Выбрать главу

И тут мой отец заговорил о себе. Врач его квалификации и его взглядов там крайне необходим. Он еще не знает, в какой город его направят. Что же касается меня, то, если я хочу специализироваться на внутренних болезнях, мне нужно закончить учение в Берлине или в другом городе.

Я яростно запротестовал. Ни за что на свете не желал я разлучаться с Марией Луизой. Причины, по которым отец хотел скорее возвратиться в Германию, казались мне неубедительными.

Отец молча выслушал меня, потом сказал: «Если Мария Луиза не достанет денег, чтобы уехать вместе с нами, там ты скорее заработаешь ей на дорогу. Немного сбережений, наверно, у нее есть».

В ответ на мои отчаянные возражения он твердо заявил, что один я не смогу здесь закончить образование и стать врачом. На какие средства я буду жить? Чем платить за учебу? За питание? За квартиру? Или из любви к Марии я изберу другую профессию? Может быть, стану продавцом в магазине? Буду работать с раннего утра до поздней ночи. А остальное еще труднее. Я пропаду здесь ни за что ни про что. Друзья выслали ему денег, их еле-еле хватит на дорогу, мне он не сможет оставить ничего.

Об учебе здесь нечего и думать. Я же знаю, сколько тут стоит учение. Чтобы стать самостоятельным, мне придется найти какое-нибудь место или обучиться ремеслу.

В Германии, точнее говоря, в Восточной Германии я смогу закончить образование и принести пользу сотням людей, а это главное. И кроме того, Мария Луиза, если я не хочу с ней расставаться, сможет через некоторое время приехать к нам.

Он не ограничился одним разговором. Мы снова и снова возвращались к этой теме. Отец, который прежде всегда был моим другом, тут оставался непреклонным. Он был сильнее меня. Не стану рассказывать обо всем подробно.

Мария Луиза сказала: «Я предчувствовала, что ты уедешь».

Некоторое время ушло на подготовку к отъезду, на ожидание паспортов. Словно по уговору, в эти недели мы не говорили о разлуке. И только однажды на пляже, когда мы лежали рядом на песке, я почувствовал, что ее лицо мокро от слез.

«Не волнуйся, я сразу же вышлю тебе деньги на дорогу, — сказал я и добавил: — Если тетя Эльфрида или Элиза по одолжат тебе их сейчас».
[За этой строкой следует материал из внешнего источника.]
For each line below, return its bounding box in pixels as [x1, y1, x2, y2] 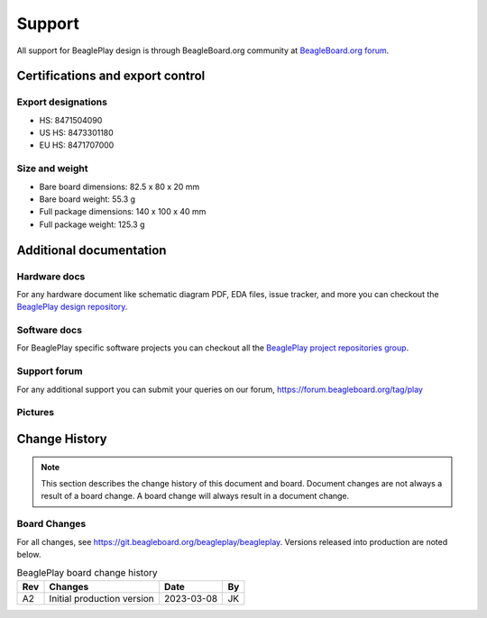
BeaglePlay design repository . [16, 302, 128, 313]
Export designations [16, 95, 108, 108]
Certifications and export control [16, 68, 206, 84]
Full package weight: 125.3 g [39, 219, 145, 230]
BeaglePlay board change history [16, 567, 158, 579]
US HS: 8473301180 [39, 127, 115, 139]
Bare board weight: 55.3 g [39, 194, 135, 204]
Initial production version [49, 592, 155, 604]
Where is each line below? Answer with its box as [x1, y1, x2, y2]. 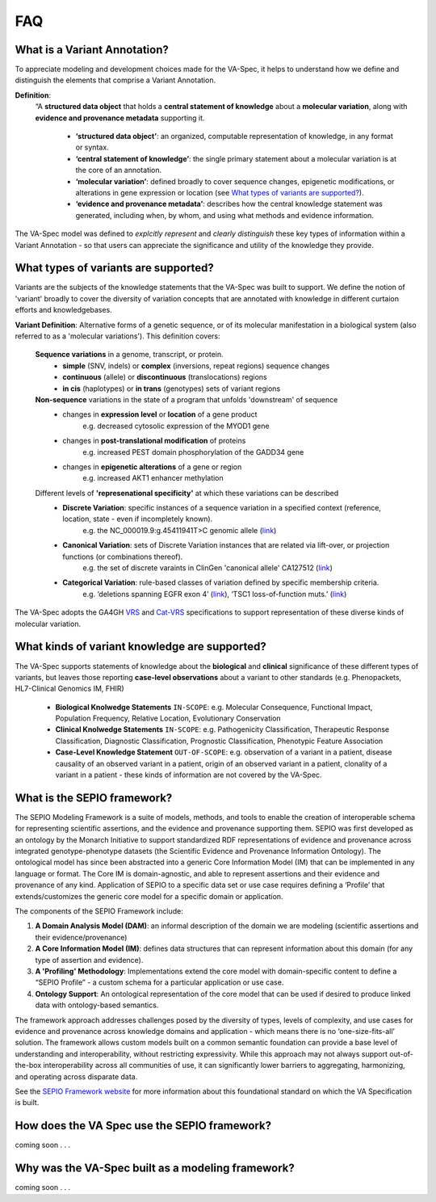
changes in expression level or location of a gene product [62, 410, 258, 419]
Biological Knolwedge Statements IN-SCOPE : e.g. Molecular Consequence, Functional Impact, [55, 702, 373, 712]
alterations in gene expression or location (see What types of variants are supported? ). [75, 187, 364, 197]
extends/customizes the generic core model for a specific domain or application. [15, 891, 283, 901]
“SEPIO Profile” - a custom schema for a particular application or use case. [35, 977, 284, 987]
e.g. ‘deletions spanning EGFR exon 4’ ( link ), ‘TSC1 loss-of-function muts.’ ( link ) [82, 589, 347, 599]
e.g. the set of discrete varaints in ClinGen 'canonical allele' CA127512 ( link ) [82, 563, 333, 573]
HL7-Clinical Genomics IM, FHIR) [15, 683, 124, 694]
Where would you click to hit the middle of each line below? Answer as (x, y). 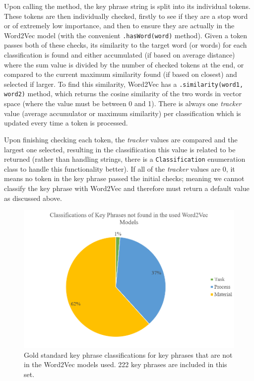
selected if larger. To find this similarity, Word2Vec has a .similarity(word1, (124, 84)
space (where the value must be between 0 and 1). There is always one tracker (123, 103)
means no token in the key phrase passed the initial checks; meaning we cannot (124, 178)
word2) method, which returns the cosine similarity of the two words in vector (123, 94)
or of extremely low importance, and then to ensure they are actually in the (119, 26)
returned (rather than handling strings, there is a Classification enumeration (125, 159)
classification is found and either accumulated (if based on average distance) (120, 55)
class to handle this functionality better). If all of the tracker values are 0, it (120, 168)
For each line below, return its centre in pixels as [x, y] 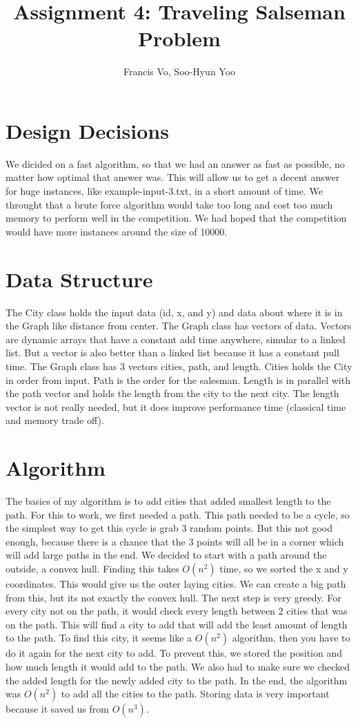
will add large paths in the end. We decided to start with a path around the [166, 555]
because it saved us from [57, 709]
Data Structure [79, 279]
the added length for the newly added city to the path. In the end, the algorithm [177, 680]
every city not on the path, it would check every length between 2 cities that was [177, 611]
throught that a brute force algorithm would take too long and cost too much [169, 204]
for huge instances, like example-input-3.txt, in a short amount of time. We [164, 191]
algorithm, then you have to [291, 638]
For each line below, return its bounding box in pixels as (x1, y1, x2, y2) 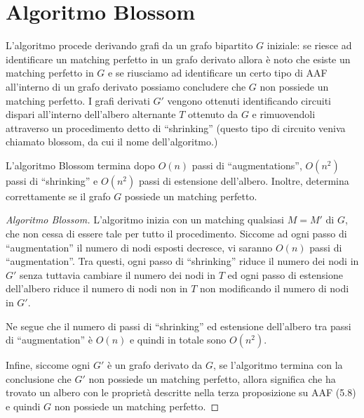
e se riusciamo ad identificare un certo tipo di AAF (108, 65, 328, 80)
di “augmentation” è (6, 332, 93, 347)
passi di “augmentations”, (191, 157, 302, 172)
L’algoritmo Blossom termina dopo (6, 157, 155, 172)
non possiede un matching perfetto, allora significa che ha (88, 371, 336, 386)
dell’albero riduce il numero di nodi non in (6, 281, 188, 296)
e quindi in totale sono (129, 332, 227, 347)
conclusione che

«Ах, тетя Эльфрида, — мрачно сказала Мария, — все, что она говорит и делает, такое же ненастоящее, как цвет ее волос. — Она выпрямилась и сердито добавила: — Ей хочется заставить меня продавать блузки в ее магазине. И от тебя она потребовала бы того же».

С первых же дней я стал писать Марии Луизе обо всем, что увидел в Германии.
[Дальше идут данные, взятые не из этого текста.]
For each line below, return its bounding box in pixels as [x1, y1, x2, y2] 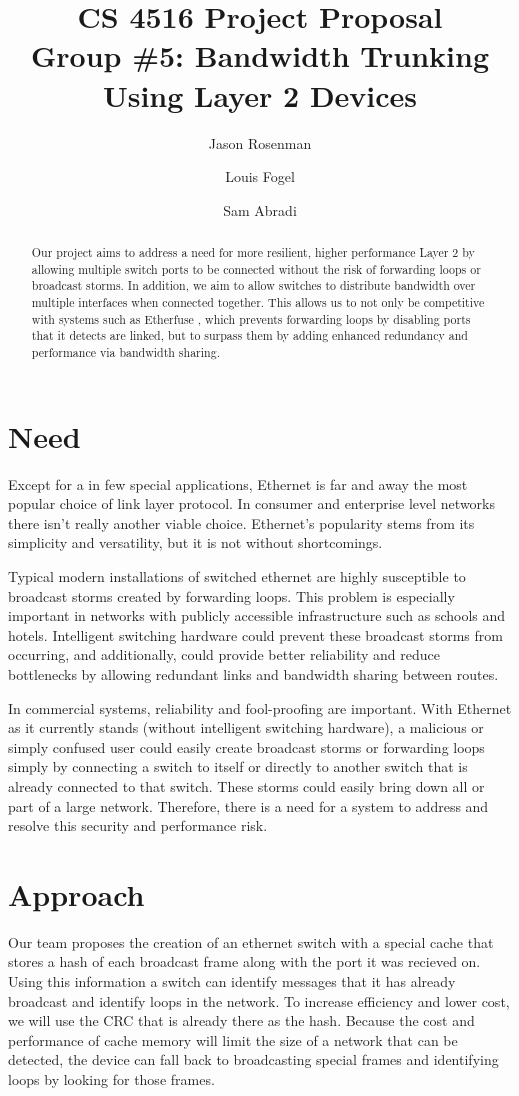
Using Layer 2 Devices [102, 74, 418, 115]
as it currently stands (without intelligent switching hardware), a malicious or [8, 717, 484, 738]
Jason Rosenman [208, 132, 312, 153]
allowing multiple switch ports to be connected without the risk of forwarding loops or [31, 260, 481, 277]
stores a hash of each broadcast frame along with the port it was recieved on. [8, 951, 481, 972]
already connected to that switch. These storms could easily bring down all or [8, 775, 485, 796]
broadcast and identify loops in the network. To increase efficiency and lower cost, [8, 990, 510, 1011]
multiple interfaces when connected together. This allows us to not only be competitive [31, 294, 485, 311]
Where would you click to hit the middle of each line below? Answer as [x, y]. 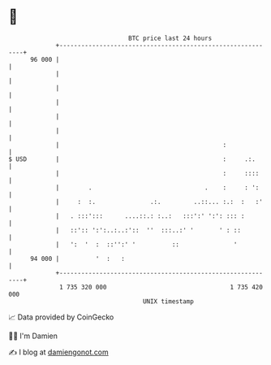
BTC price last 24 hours [170, 38]
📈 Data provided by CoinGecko [61, 317]
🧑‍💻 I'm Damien [33, 336]
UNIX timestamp [168, 301]
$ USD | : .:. [132, 159]

Миллионы погибших на войне. Миллионы и миллионы. Неужели такой страшной была вина, если таким было возмездие? Разрушенные города, люди с ввалившимися глазами, у которых едва хватало сил доползти до ближайшего пункта раздачи продуктов, за пакетиком овса или ячменя, порцией хлеба и горсточкой сахара. В Берлине, разыскивая друзей отца, мы перелезали через груды развалин вдоль давно уже не существовавших улиц. Старые и молодые рылись среди руин в поисках чего-нибудь пригодного для употребления или продажи, будь то винтик или продранный матрас. Обвалившиеся стены обнажали нутро домов, мы видели то ванную комнату, то спальню, иногда там мелькала чья-нибудь фигура. Случалось, на наших глазах обрушивался остов дома, погребая своих обитателей под обломками…

Уже в Антверпене, где наше судно останавливалось на стоянку, меня поразил горячий спор о том, посылать ли голодным немецким детям в разрушенную Германию рыбьи потроха, ястыки и молоки.
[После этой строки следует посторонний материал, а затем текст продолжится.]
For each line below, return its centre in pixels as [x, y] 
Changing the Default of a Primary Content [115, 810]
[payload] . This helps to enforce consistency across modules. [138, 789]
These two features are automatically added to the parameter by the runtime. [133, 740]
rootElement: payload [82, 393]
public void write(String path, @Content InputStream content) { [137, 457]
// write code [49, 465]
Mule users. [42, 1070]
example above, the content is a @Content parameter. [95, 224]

Так велика была ненависть к нацистским солдатам в порабощенных странах, где они уничтожили бесчисленное множество людей, что она распространялась даже на детей.

Лучше было бы в письмах к Марии Луизе не касаться этих впечатлений…

Он прервал свой рассказ. Помолчал. Я возразил:

— Нет, вы не правы. За долгие годы вы привыкли обо всем откровенно говорить со своей девушкой. К тому же не только для вас, но и для многих других то, что происходило во время войны, надолго останется загадкой, чудовищной загадкой. И те, в ком не убита душа, должны попробовать ее разрешить.

— О какой загадке идет речь?

— О недоступной пониманию бесчеловечности, о жестокости людей. А ведь этот же народ дал миру Гёте, Бетховена и не только их…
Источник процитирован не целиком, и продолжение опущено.